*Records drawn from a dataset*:

--- START ---

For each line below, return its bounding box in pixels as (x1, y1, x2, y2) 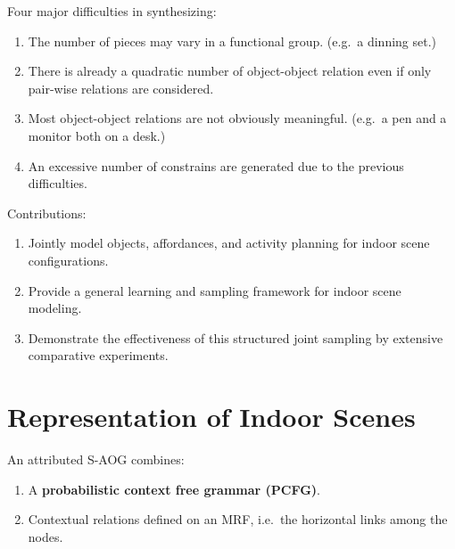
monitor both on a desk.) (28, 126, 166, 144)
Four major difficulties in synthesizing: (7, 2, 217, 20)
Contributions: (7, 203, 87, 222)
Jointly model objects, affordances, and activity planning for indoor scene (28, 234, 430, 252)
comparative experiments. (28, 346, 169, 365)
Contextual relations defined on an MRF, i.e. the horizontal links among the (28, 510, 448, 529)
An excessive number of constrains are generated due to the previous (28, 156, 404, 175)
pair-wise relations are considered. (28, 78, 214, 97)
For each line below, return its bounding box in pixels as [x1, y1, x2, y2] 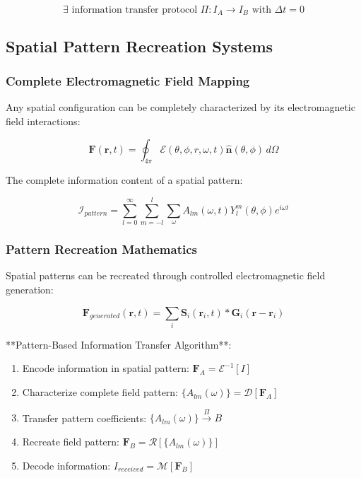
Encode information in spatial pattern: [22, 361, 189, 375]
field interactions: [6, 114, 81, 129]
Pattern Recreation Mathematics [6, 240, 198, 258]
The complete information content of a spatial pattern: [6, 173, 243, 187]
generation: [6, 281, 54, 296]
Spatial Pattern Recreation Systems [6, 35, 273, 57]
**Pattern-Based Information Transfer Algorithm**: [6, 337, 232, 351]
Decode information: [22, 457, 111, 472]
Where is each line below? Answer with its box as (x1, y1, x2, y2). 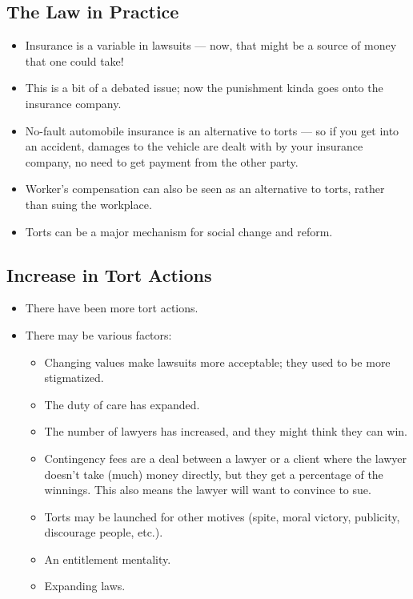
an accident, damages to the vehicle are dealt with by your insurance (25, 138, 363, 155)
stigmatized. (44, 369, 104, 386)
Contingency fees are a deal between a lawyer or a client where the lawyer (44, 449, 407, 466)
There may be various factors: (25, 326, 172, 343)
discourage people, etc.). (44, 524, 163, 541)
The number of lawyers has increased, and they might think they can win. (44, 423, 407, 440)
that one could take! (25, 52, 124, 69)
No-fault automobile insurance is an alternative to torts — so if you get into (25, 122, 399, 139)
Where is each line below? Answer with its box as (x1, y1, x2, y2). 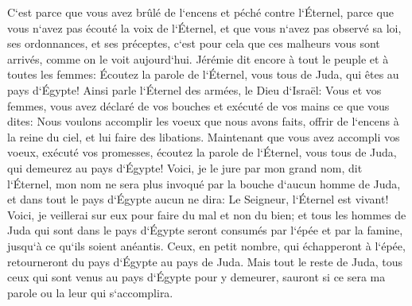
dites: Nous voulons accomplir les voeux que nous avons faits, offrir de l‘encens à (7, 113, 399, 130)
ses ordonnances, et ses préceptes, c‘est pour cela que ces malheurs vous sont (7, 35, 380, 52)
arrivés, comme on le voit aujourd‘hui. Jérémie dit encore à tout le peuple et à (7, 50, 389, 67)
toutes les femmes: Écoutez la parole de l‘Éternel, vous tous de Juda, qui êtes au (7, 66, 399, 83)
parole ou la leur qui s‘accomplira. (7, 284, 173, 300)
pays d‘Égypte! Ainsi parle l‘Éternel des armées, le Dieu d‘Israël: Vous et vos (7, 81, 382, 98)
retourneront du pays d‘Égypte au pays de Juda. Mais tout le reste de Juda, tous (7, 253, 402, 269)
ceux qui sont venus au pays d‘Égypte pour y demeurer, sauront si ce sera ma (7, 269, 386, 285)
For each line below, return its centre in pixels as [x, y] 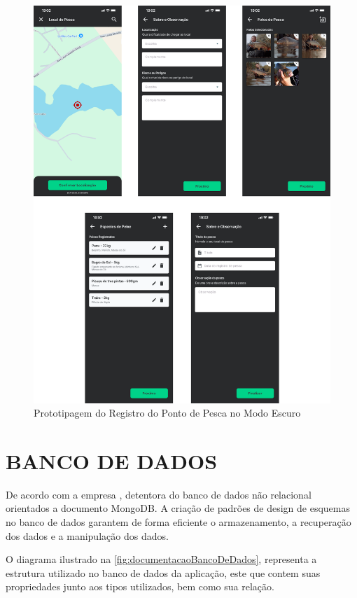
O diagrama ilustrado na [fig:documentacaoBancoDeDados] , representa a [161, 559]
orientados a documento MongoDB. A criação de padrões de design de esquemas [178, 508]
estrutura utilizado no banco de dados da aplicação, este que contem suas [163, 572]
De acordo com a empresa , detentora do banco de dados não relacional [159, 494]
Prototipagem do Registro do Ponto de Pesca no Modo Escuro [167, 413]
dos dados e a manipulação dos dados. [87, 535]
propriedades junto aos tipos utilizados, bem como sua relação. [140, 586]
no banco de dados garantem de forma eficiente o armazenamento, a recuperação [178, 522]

--- END ---
--- START ---

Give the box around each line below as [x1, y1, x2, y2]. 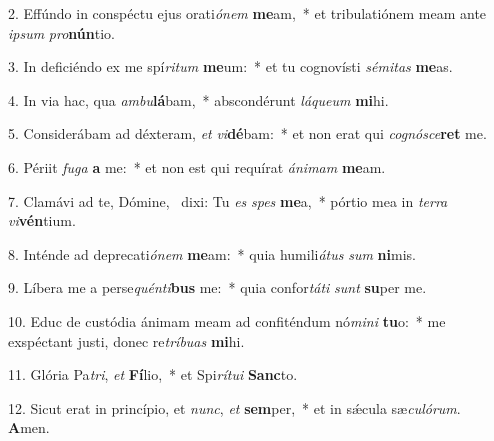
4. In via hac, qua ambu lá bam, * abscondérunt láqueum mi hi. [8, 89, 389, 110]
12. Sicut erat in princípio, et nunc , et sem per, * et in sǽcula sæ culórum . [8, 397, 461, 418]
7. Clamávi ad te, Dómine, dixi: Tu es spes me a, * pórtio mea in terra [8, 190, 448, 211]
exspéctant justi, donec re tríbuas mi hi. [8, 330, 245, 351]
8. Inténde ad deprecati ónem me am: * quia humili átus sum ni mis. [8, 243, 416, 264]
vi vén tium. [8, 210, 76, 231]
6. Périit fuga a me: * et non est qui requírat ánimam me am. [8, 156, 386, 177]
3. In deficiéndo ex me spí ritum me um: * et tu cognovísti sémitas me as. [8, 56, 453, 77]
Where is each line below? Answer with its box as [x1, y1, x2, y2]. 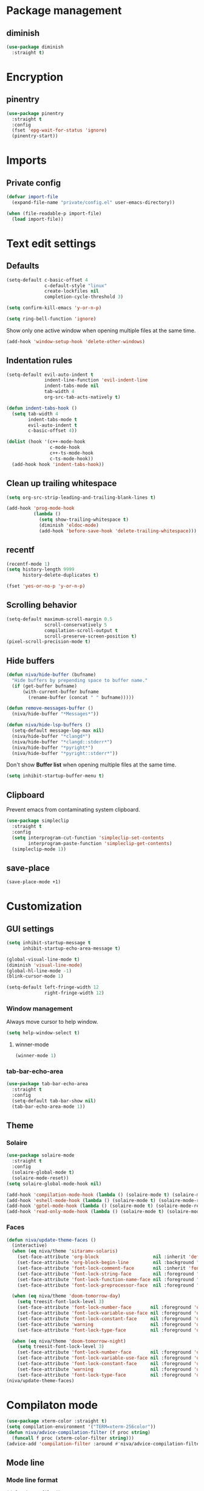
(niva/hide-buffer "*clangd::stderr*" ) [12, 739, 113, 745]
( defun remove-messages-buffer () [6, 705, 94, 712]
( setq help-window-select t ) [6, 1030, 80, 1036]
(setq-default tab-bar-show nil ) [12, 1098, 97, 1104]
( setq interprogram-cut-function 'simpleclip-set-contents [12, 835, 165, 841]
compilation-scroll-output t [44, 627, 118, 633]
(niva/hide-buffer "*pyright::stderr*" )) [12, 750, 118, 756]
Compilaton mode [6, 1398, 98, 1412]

--- END ---
--- START ---

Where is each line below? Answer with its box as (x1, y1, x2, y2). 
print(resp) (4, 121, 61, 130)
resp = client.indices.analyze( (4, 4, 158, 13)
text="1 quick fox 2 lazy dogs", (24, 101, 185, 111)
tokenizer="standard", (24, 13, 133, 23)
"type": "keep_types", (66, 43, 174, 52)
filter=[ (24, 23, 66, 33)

--- END ---

*ACTIVITY*:
The answer is the lines above from the one with "12. Sicut erat" to the one with "Compilaton mode [6, 1398, 98, 1412]", set down exactly, with no pictures.

*RESULT BELOW*:
12. Sicut erat in princípio, et nunc , et sem per, * et in sǽcula sæ culórum . [8, 397, 461, 418]
7. Clamávi ad te, Dómine, dixi: Tu es spes me a, * pórtio mea in terra [8, 190, 448, 211]
exspéctant justi, donec re tríbuas mi hi. [8, 330, 245, 351]
8. Inténde ad deprecati ónem me am: * quia humili átus sum ni mis. [8, 243, 416, 264]
vi vén tium. [8, 210, 76, 231]
6. Périit fuga a me: * et non est qui requírat ánimam me am. [8, 156, 386, 177]
3. In deficiéndo ex me spí ritum me um: * et tu cognovísti sémitas me as. [8, 56, 453, 77]
Where is each line below? Answer with its box as [x1, y1, x2, y2]. 
(niva/hide-buffer "*clangd::stderr*" ) [12, 739, 113, 745]
( defun remove-messages-buffer () [6, 705, 94, 712]
( setq help-window-select t ) [6, 1030, 80, 1036]
(setq-default tab-bar-show nil ) [12, 1098, 97, 1104]
( setq interprogram-cut-function 'simpleclip-set-contents [12, 835, 165, 841]
compilation-scroll-output t [44, 627, 118, 633]
(niva/hide-buffer "*pyright::stderr*" )) [12, 750, 118, 756]
Compilaton mode [6, 1398, 98, 1412]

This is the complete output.